### [EXERCISE]
Could you return every record below word for word, leaving out the pictures?

(Extracted data entries)
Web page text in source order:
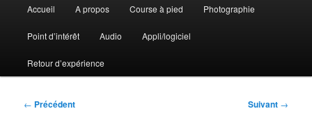
principal
Accueil A propos Course à pied Photographie
Point d’intérêt Audio Appli/logiciel
Retour d’expérience
Navigation
← Précédent Suivant →
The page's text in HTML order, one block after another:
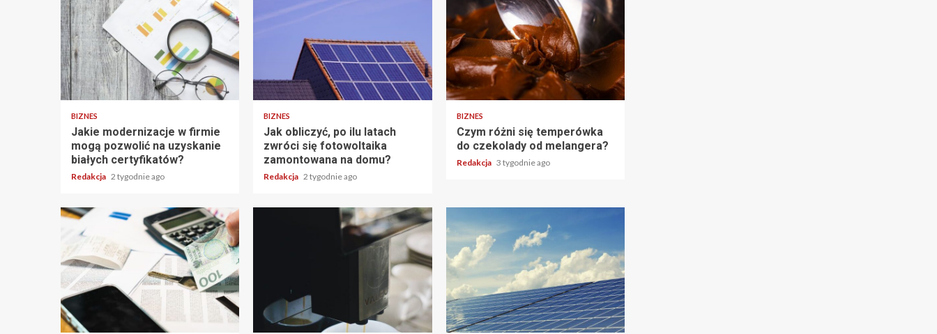
BIZNES
Jakie modernizacje w firmie
mogą pozwolić na uzyskanie
białych certyfikatów?
Redakcja 2 tygodnie ago
BIZNES
Jak obliczyć, po ilu latach
zwróci się fotowoltaika
zamontowana na domu?
Redakcja 2 tygodnie ago
BIZNES
Czym różni się temperówka
do czekolady od melangera?
Redakcja 3 tygodnie ago
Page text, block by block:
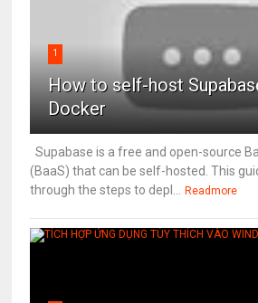
1
How to self-host
Docker
Supabase is a free and open-source
(BaaS) that can be self-hosted. This
through the steps to depl...
Readmore
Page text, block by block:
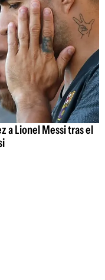
a Lionel Messi tras el
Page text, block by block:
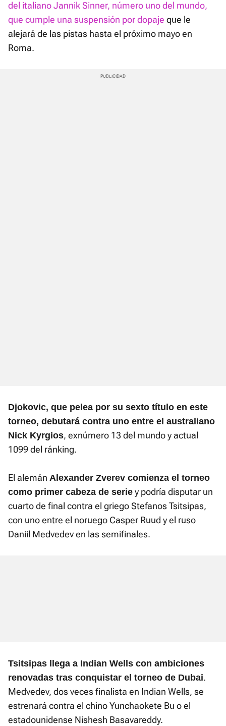
del italiano Jannik Sinner, número uno del mundo,
que cumple una suspensión por dopaje que le
alejará de las pistas hasta el próximo mayo en
Roma.
Djokovic, que pelea por su sexto título en este
torneo, debutará contra uno entre el australiano
Nick Kyrgios, exnúmero 13 del mundo y actual
1099 del ránking.
El alemán Alexander Zverev comienza el torneo
como primer cabeza de serie y podría disputar un
cuarto de final contra el griego Stefanos Tsitsipas,
con uno entre el noruego Casper Ruud y el ruso
Daniil Medvedev en las semifinales.
Tsitsipas llega a Indian Wells con ambiciones
renovadas tras conquistar el torneo de Dubai.
Medvedev, dos veces finalista en Indian Wells, se
estrenará contra el chino Yunchaokete Bu o el
estadounidense Nishesh Basavareddy.
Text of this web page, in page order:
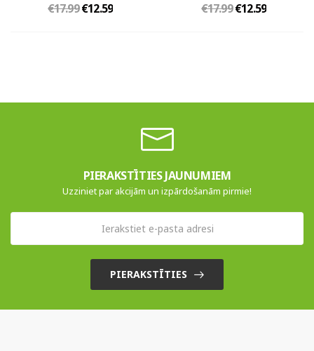
€17.99€12.59 €17.99€12.59
PIERAKSTĪTIES JAUNUMIEM
Uzziniet par akcijām un izpārdošanām pirmie!
PIERAKSTĪTIES
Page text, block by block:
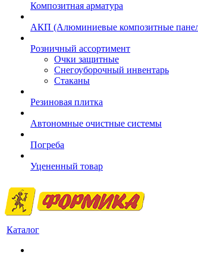
Композитная арматура
АКП (Алюминиевые композитные
Розничный ассортимент
Очки защитные
Снегоуборочный инвентарь
Стаканы
Резиновая плитка
Автономные очистные системы
Погреба
Уцененный товар
Каталог
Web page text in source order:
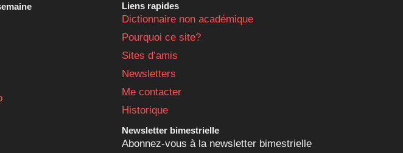
Liens rapides
Dictionnaire non académique
Pourquoi ce site?
Sites d’amis
Newsletters
Me contacter
Historique
Newsletter bimestrielle
Abonnez-vous à la newsletter bimestrielle
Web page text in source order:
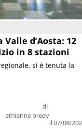
d’Aosta: 12
in 8 stazioni
di
ethienne bredy
il 07/08/
si è tenuta la
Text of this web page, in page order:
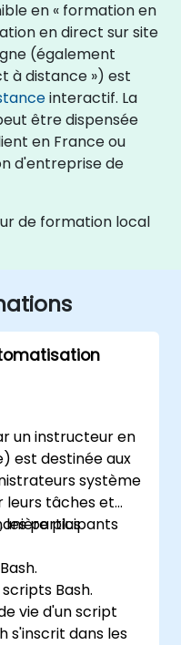
en « formation en
en direct sur site
(également
à distance ») est
interactif. La
être dispensée
en France ou
d'entreprise de
de formation local
un instructeur en
est destinée aux
système
leurs tâches et
plus
les participants
Bash.
vie d'un script
s'inscrit dans les
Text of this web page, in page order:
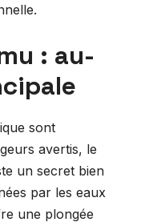
: au-
sont
avertis, le
un secret bien
par les eaux
une plongée
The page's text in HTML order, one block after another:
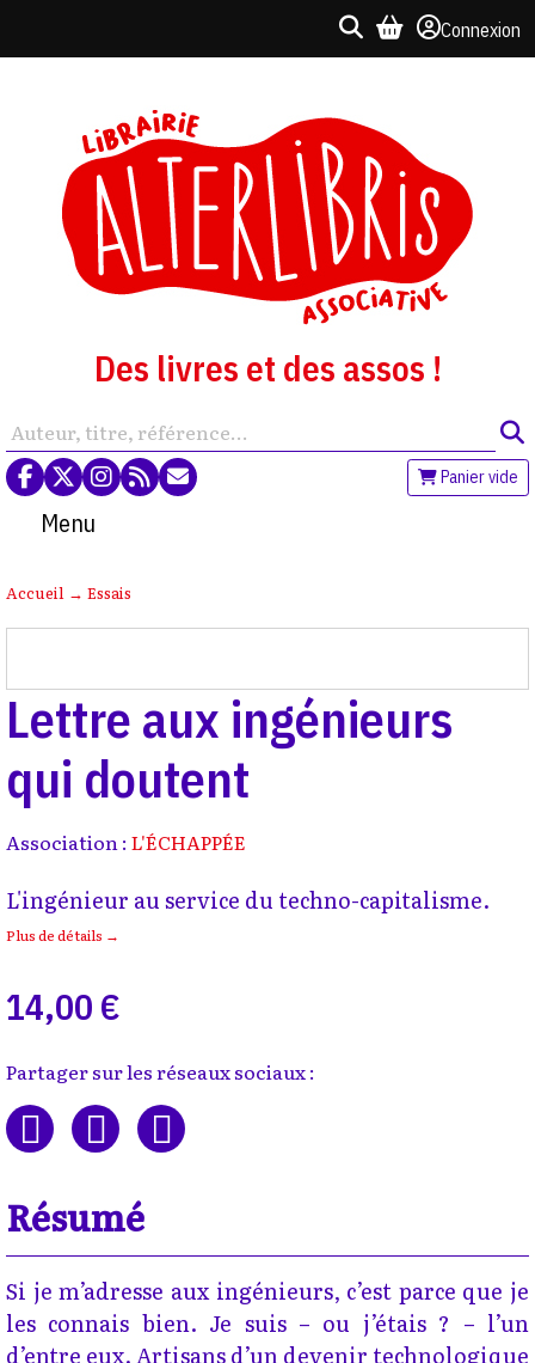
Connexion
Des livres et des assos !
Panier vide
Menu
Accueil → Essais
Lettre aux ingénieurs
qui doutent
Association : L'ÉCHAPPÉE
L'ingénieur au service du techno-capitalisme.
Plus de détails →
14,00 €
Partager sur les réseaux sociaux :
Résumé
Si je m’adresse aux ingénieurs, c’est parce que je
les connais bien. Je suis – ou j’étais ? – l’un
d’entre eux. Artisans d’un devenir technologique
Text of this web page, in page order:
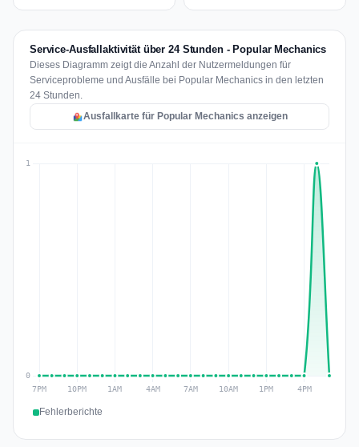
Service-Ausfallaktivität über 24 Stunden - Popular Mechanics
Dieses Diagramm zeigt die Anzahl der Nutzermeldungen für
Serviceprobleme und Ausfälle bei Popular Mechanics in den letzten
24 Stunden.
Ausfallkarte für Popular Mechanics anzeigen
Fehlerberichte
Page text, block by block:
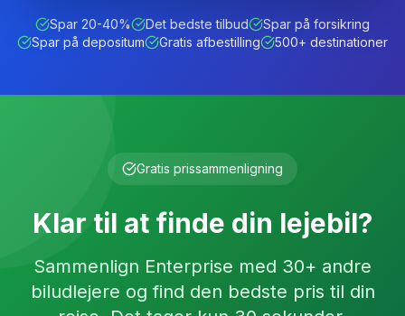
Spar 20-40% Det bedste tilbud
Spar på forsikring
Spar på depositum
Gratis afbestilling 500+ destinationer
Gratis prissammenligning
Klar til at finde din lejebil?
Sammenlign Enterprise med 30+ andre
biludlejere og find den bedste pris til din
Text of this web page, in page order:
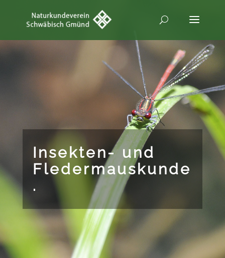
Insekten- und
Fledermauskunde
.
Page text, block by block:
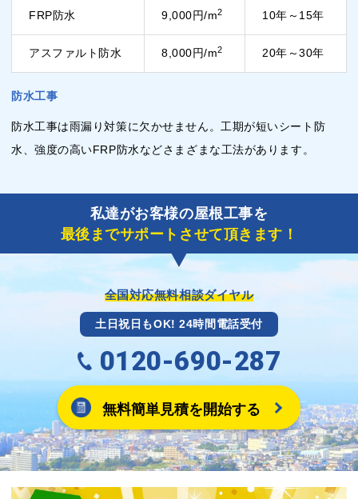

### [FINISHED TASK]
Web page text in source order:
principal
Accueil A propos Course à pied Photographie
Point d’intérêt Audio Appli/logiciel
Retour d’expérience
Navigation
← Précédent Suivant →
The page's text in HTML order, one block after another:
BIZNES
Jakie modernizacje w firmie
mogą pozwolić na uzyskanie
białych certyfikatów?
Redakcja 2 tygodnie ago
BIZNES
Jak obliczyć, po ilu latach
zwróci się fotowoltaika
zamontowana na domu?
Redakcja 2 tygodnie ago
BIZNES
Czym różni się temperówka
do czekolady od melangera?
Redakcja 3 tygodnie ago
Page text, block by block:
1
How to self-host
Docker
Supabase is a free and open-source
(BaaS) that can be self-hosted. This
through the steps to depl...
Readmore
Page text, block by block:
a Lionel Messi tras el
Page text, block by block:
del italiano Jannik Sinner, número uno del mundo,
que cumple una suspensión por dopaje que le
alejará de las pistas hasta el próximo mayo en
Roma.
Djokovic, que pelea por su sexto título en este
torneo, debutará contra uno entre el australiano
Nick Kyrgios, exnúmero 13 del mundo y actual
1099 del ránking.
El alemán Alexander Zverev comienza el torneo
como primer cabeza de serie y podría disputar un
cuarto de final contra el griego Stefanos Tsitsipas,
con uno entre el noruego Casper Ruud y el ruso
Daniil Medvedev en las semifinales.
Tsitsipas llega a Indian Wells con ambiciones
renovadas tras conquistar el torneo de Dubai.
Medvedev, dos veces finalista en Indian Wells, se
estrenará contra el chino Yunchaokete Bu o el
estadounidense Nishesh Basavareddy.
Text of this web page, in page order:
€17.99€12.59 €17.99€12.59
PIERAKSTĪTIES JAUNUMIEM
Uzziniet par akcijām un izpārdošanām pirmie!
PIERAKSTĪTIES
Page text, block by block:
Композитная арматура
АКП (Алюминиевые композитные
Розничный ассортимент
Очки защитные
Снегоуборочный инвентарь
Стаканы
Резиновая плитка
Автономные очистные системы
Погреба
Уцененный товар
Каталог
Web page text in source order:
Liens rapides
Dictionnaire non académique
Pourquoi ce site?
Sites d’amis
Newsletters
Me contacter
Historique
Newsletter bimestrielle
Abonnez-vous à la newsletter bimestrielle
Web page text in source order:
d’Aosta: 12
in 8 stazioni
di
ethienne bredy
il 07/08/
si è tenuta la
Text of this web page, in page order:
en « formation en
en direct sur site
(également
à distance ») est
interactif. La
être dispensée
en France ou
d'entreprise de
de formation local
un instructeur en
est destinée aux
système
leurs tâches et
plus
les participants
Bash.
vie d'un script
s'inscrit dans les
Text of this web page, in page order:
: au-
sont
avertis, le
un secret bien
par les eaux
une plongée
The page's text in HTML order, one block after another:
Connexion
Des livres et des assos !
Panier vide
Menu
Accueil → Essais
Lettre aux ingénieurs
qui doutent
Association : L'ÉCHAPPÉE
L'ingénieur au service du techno-capitalisme.
Plus de détails →
14,00 €
Partager sur les réseaux sociaux :
Résumé
Si je m’adresse aux ingénieurs, c’est parce que je
les connais bien. Je suis – ou j’étais ? – l’un
d’entre eux. Artisans d’un devenir technologique
Text of this web page, in page order:
Service-Ausfallaktivität über 24 Stunden - Popular Mechanics
Dieses Diagramm zeigt die Anzahl der Nutzermeldungen für
Serviceprobleme und Ausfälle bei Popular Mechanics in den letzten
24 Stunden.
Ausfallkarte für Popular Mechanics anzeigen
Fehlerberichte
Page text, block by block:
Spar 20-40% Det bedste tilbud
Spar på forsikring
Spar på depositum
Gratis afbestilling 500+ destinationer
Gratis prissammenligning
Klar til at finde din lejebil?
Sammenlign Enterprise med 30+ andre
biludlejere og find den bedste pris til din
Text of this web page, in page order:
Insekten- und
Fledermauskunde
.
Page text, block by block:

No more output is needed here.